La jurisprudence francophone des Cours suprêmes


recherche avancée

02/02/2021 | FRANCE | N°19PA03256

France | France, Cour administrative d'appel de Paris, 3ème chambre, 02 février 2021, 19PA03256


Vu la procédure suivante :

Procédure contentieuse antérieure :

M. A... F... a demandé au tribunal administratif de Nouvelle-Calédonie d'annuler pour excès de pouvoir la décision du 4 novembre 2016 par laquelle la commission de recours de la Fédération calédonienne de football a confirmé les décisions de la commission fédérale de discipline du 27 octobre 2015 lui infligeant les sanctions de radiation à vie de toutes fonctions officielles, d'interdiction d'accès au stade pendant cinq ans et d'interdiction de vestiaire des arbitres et de banc de touche à vie.
>Par un jugement n° 1700005 du 1er juin 2017, le tribunal administratif de Nouvell...

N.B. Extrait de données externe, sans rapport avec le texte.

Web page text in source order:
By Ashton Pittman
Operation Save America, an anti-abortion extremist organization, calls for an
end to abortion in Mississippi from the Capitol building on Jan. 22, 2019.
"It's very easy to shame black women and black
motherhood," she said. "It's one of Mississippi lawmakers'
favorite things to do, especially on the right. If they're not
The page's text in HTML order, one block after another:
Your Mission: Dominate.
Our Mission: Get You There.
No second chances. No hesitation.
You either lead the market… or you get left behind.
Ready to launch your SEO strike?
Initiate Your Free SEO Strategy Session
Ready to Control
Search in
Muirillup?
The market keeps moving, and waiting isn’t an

Vu la procédure suivante :

Procédure contentieuse antérieure :

M. A... F... a demandé au tribunal administratif de Nouvelle-Calédonie d'annuler pour excès de pouvoir la décision du 4 novembre 2016 par laquelle la commission de recours de la Fédération calédonienne de football a confirmé les décisions de la commission fédérale de discipline du 27 octobre 2015 lui infligeant les sanctions de radiation à vie de toutes fonctions officielles, d'interdiction d'accès au stade pendant cinq ans et d'interdiction de vestiaire des arbitres et de banc de touche à vie.

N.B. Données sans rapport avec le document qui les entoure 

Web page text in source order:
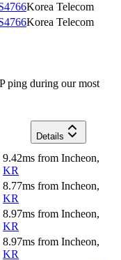
Korea Telecom
Korea Telecom
ping during our most
Details
9.42ms from Incheon,
KR
8.77ms from Incheon,
KR
8.97ms from Incheon,
KR
8.97ms from Incheon,
KR
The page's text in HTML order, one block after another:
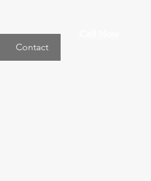
Contact
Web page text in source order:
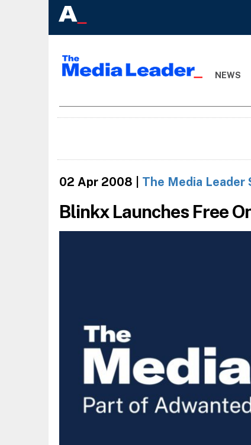
NEWS
02 Apr 2008 The Media Leader
Blinkx Launches Free

Par un jugement n° 1700005 du 1er juin 2017, le tribunal administratif de Nouvelle-Calédonie a rejeté sa demande.

Par un arrêt n° 17PA02157 du 8 mars 2018, la cour administrative d'appel de Paris, sur appel de M. F..., a annulé le jugement du 1er juin 2017 et la décision du 4 novembre 2016.

Par une décision n°421367 du 9 octobre 2019, le Conseil d'Etat, saisi d'un pourvoi de la Fédération calédonienne de football, a annulé l'arrêt de la cour administrative d'appel de Paris et lui a renvoyé l'affaire.

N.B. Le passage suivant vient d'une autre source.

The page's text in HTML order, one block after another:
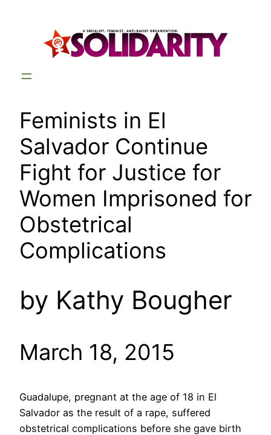
Feminists in El
Salvador Continue
Fight for Justice for
Women Imprisoned for
Obstetrical
Complications
by Kathy Bougher
March 18, 2015
Guadalupe, pregnant at the age of 18 in El
Salvador as the result of a rape, suffered
obstetrical complications before she gave birth
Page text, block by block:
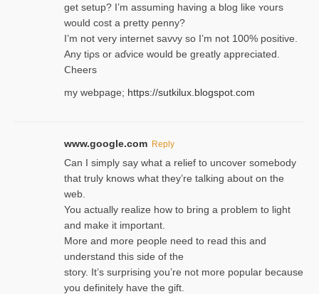
get setup? I’m assuming hаving a blog like ʏours
would cost a pretty penny?
I’m not very internet savνy so I’m not 100% positive.
Any tiρs or aɗvice would be greatly appreciated.
Ⅽheers
my webpage; https://sutkilux.blogspot.com
www.google.com Reply
Can I simply say what a relief to uncover somebody
that truly knows what they’re talking about on the
web.
You actually realize how to bring a problem to light
and make it important.
More and more people need to read this and
understand this side of the
story. It’s surprising you’re not more popular because
you definitely have the gift.
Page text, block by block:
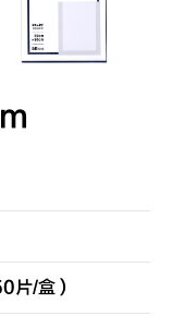
/盒）
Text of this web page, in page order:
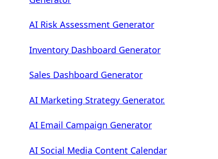
AI Risk Assessment Generator
Inventory Dashboard Generator
Sales Dashboard Generator
AI Marketing Strategy Generator.
AI Email Campaign Generator
AI Social Media Content Calendar

Procédure devant la Cour :

Par une requête enregistrée le 27 juin 2017 sous le n°17PA02157 et un mémoire en réplique enregistré le 15 novembre 2017, M. F..., représenté par Me G..., a demandé à la Cour :

1°) d'annuler le jugement n° 1700005 du 1er juin 2017 du Tribunal administratif de Nouvelle-Calédonie ;

2°) d'annuler, pour excès de pouvoir, la décision du 4 novembre 2016 de la Fédération calédonienne de football ;

3°) de mettre à la charge de la Fédération calédonienne de football la somme de 6 000 euros sur le fondement de l'article L. 761-1 du code de justice administrative.

Il soutient que :

- la décision ne lui a pas été régulièrement notifiée, deux décisions prises le même jour ayant été interverties dans les courriers d'envoi ; la demande de première instance n'était donc pas tardive ;

- seule l'instance disciplinaire du comité provincial Sud avait compétence pour prononcer la sanction ;

- la commission disciplinaire fédérale qui a siégé le 27 octobre 2015 n'avait pas été régulièrement constituée ;

- la procédure suivie devant cette instance a été irrégulière ;

- la décision de la commission fédérale de recours est intervenue après l'expiration du délai de six mois à compter de l'engagement des poursuites disciplinaires prévu par les règlements fédéraux et cette décision n'est accompagnée d'aucun procès-verbal et mentionne à tort que l'intéressé n'a pu être entendu ;

- la sanction, qui se fonde à tort sur une situation de récidive, est disproportionnée.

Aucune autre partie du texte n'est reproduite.